Of the lines below, copy those that hold the word "using".

┄┄┄┄┄┄┄┄┄┄┄┄┄┄┄┄┄┄┄┄

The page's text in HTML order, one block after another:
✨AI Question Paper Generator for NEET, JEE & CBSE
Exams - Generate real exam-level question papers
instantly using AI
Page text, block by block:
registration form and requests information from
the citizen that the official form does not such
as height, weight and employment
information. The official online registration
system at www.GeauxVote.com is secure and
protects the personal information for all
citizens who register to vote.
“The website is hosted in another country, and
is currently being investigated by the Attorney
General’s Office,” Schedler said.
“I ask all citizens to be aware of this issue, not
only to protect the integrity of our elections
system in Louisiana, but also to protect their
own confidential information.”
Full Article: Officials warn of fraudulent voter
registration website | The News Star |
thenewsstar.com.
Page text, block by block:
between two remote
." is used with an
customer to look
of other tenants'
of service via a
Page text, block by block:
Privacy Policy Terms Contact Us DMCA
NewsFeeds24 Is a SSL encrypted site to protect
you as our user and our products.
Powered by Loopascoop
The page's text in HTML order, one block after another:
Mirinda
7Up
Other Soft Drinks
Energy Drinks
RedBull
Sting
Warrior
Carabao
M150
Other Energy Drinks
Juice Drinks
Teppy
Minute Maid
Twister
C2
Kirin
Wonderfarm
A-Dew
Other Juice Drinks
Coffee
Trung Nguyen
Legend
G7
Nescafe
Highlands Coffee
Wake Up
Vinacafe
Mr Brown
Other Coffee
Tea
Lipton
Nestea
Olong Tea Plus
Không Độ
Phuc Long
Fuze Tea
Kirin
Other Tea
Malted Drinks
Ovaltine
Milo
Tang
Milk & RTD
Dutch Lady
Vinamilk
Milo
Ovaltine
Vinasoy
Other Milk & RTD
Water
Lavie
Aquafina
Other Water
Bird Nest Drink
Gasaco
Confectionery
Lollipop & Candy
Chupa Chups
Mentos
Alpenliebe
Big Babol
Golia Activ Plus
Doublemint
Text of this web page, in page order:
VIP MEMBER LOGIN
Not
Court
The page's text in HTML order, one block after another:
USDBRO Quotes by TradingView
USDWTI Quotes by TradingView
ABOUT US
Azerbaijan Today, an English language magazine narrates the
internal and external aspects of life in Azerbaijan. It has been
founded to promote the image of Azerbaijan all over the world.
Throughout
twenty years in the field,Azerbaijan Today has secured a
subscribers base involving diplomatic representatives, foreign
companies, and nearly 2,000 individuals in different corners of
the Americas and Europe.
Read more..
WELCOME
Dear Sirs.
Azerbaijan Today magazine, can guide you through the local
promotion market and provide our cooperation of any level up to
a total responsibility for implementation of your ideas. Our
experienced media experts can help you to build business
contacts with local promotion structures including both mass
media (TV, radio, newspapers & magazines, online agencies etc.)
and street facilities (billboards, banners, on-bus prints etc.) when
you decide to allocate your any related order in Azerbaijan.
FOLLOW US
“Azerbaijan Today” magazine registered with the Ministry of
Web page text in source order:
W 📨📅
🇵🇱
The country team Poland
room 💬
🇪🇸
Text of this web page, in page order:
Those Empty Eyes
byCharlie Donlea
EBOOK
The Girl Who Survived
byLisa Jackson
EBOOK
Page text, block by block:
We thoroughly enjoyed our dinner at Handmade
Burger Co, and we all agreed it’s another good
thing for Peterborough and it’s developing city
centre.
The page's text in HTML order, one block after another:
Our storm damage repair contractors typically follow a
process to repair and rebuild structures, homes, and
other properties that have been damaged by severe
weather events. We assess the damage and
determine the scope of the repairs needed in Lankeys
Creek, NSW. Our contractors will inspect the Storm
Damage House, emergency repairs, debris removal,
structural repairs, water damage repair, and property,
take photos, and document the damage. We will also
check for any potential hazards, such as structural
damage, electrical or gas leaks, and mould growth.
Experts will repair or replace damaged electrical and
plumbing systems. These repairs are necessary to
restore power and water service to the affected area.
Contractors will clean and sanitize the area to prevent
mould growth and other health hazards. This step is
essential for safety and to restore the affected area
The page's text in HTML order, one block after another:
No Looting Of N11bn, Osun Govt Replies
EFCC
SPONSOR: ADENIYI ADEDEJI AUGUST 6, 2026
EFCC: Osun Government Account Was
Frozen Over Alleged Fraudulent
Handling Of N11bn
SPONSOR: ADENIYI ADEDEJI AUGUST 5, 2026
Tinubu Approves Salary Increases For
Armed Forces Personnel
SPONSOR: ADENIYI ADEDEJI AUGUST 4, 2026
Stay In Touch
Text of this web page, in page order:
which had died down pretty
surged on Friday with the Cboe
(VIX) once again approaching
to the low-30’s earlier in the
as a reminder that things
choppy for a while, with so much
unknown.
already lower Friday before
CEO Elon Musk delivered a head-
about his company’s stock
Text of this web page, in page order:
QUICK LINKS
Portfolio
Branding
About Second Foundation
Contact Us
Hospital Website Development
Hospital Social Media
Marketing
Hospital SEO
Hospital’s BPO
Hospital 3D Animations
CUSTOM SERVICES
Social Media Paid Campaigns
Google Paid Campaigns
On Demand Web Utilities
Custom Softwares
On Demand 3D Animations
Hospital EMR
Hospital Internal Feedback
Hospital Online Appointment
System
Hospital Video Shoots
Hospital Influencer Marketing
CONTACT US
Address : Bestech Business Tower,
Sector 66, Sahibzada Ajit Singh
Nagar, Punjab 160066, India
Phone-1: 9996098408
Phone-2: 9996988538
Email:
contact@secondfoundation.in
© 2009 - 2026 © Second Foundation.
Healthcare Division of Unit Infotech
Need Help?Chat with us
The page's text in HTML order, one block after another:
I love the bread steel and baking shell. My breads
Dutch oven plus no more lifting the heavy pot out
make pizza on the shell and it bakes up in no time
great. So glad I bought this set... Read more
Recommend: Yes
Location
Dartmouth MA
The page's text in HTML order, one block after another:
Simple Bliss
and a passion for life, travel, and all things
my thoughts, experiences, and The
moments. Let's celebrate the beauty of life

┄┄┄┄┄┄┄┄┄┄┄┄┄┄┄┄┄┄┄┄

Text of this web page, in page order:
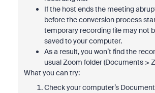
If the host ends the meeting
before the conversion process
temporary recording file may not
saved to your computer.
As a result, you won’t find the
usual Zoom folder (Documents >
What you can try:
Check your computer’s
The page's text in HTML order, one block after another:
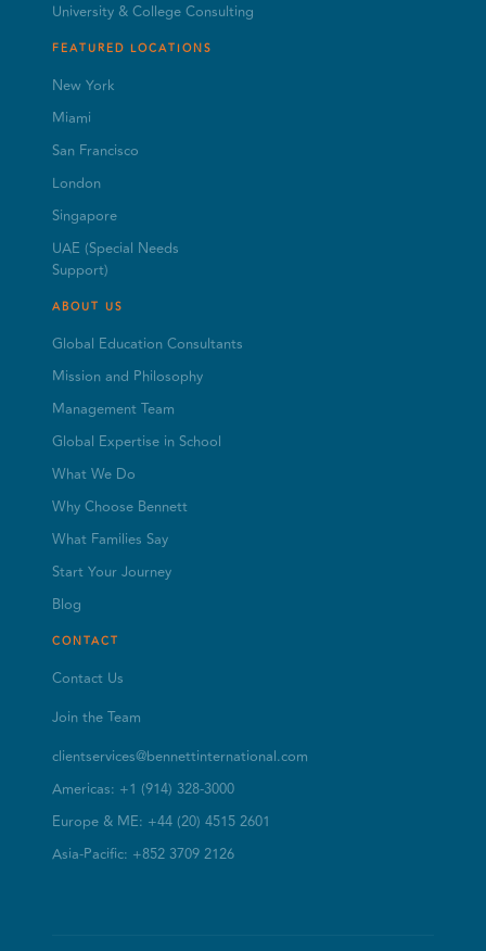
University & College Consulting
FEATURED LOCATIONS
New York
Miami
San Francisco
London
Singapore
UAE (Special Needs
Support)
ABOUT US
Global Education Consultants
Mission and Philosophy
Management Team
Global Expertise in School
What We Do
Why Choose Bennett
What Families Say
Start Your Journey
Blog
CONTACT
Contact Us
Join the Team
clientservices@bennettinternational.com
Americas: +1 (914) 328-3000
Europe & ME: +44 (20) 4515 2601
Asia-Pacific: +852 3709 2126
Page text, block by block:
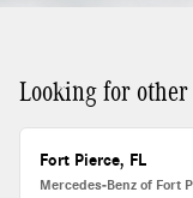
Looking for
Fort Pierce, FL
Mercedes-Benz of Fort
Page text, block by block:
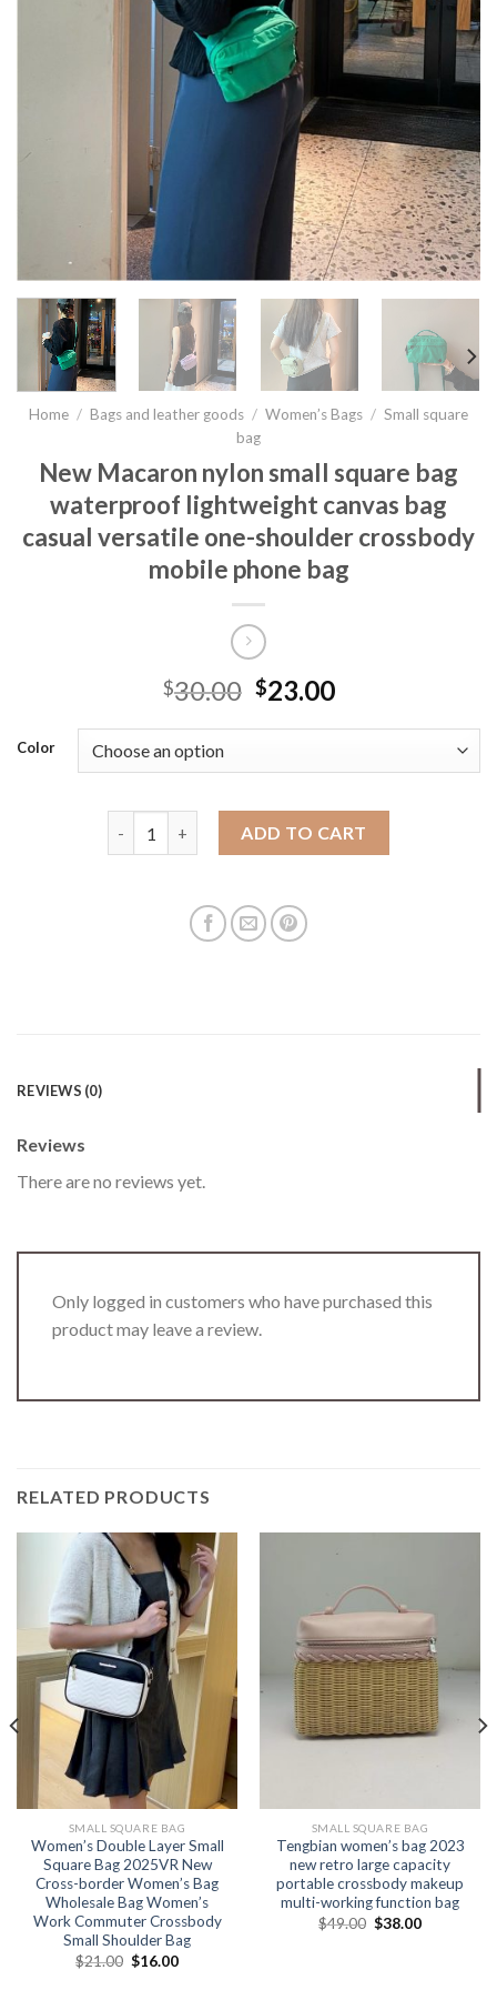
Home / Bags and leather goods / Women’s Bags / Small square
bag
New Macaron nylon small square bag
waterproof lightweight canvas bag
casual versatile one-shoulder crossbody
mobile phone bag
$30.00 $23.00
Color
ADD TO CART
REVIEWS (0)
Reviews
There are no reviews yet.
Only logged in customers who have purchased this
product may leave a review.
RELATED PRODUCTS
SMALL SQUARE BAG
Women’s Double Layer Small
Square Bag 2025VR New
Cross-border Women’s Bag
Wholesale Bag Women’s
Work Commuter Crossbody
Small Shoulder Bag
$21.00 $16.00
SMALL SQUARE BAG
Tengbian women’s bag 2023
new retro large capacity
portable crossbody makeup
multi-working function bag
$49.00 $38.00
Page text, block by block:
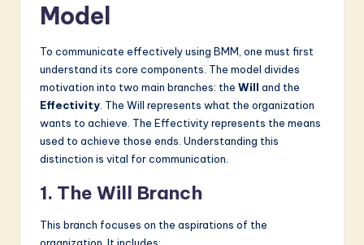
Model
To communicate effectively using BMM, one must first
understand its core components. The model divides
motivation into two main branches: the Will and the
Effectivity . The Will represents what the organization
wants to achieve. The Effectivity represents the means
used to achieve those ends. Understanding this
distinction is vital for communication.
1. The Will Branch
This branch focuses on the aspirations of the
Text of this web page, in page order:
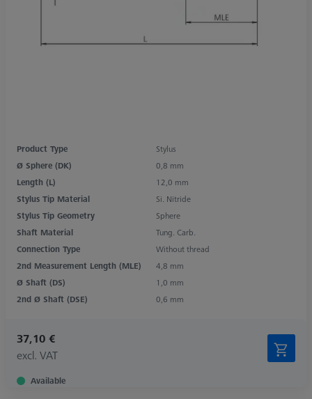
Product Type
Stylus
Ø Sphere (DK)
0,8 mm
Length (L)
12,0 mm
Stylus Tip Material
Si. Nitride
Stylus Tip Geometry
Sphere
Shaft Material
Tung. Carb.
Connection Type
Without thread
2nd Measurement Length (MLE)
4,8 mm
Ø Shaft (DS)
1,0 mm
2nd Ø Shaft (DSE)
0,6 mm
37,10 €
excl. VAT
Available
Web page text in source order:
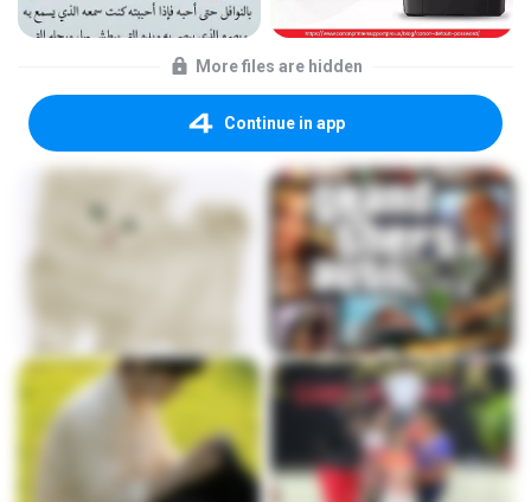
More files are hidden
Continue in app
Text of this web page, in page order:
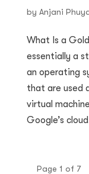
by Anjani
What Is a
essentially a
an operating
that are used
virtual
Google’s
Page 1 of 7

┄┄┄┄┄┄┄┄┄┄┄┄┄┄┄┄┄┄┄┄

- **SOLUTION TO THIS PROBLEM**:
instantly using AI
To communicate effectively using BMM, one must first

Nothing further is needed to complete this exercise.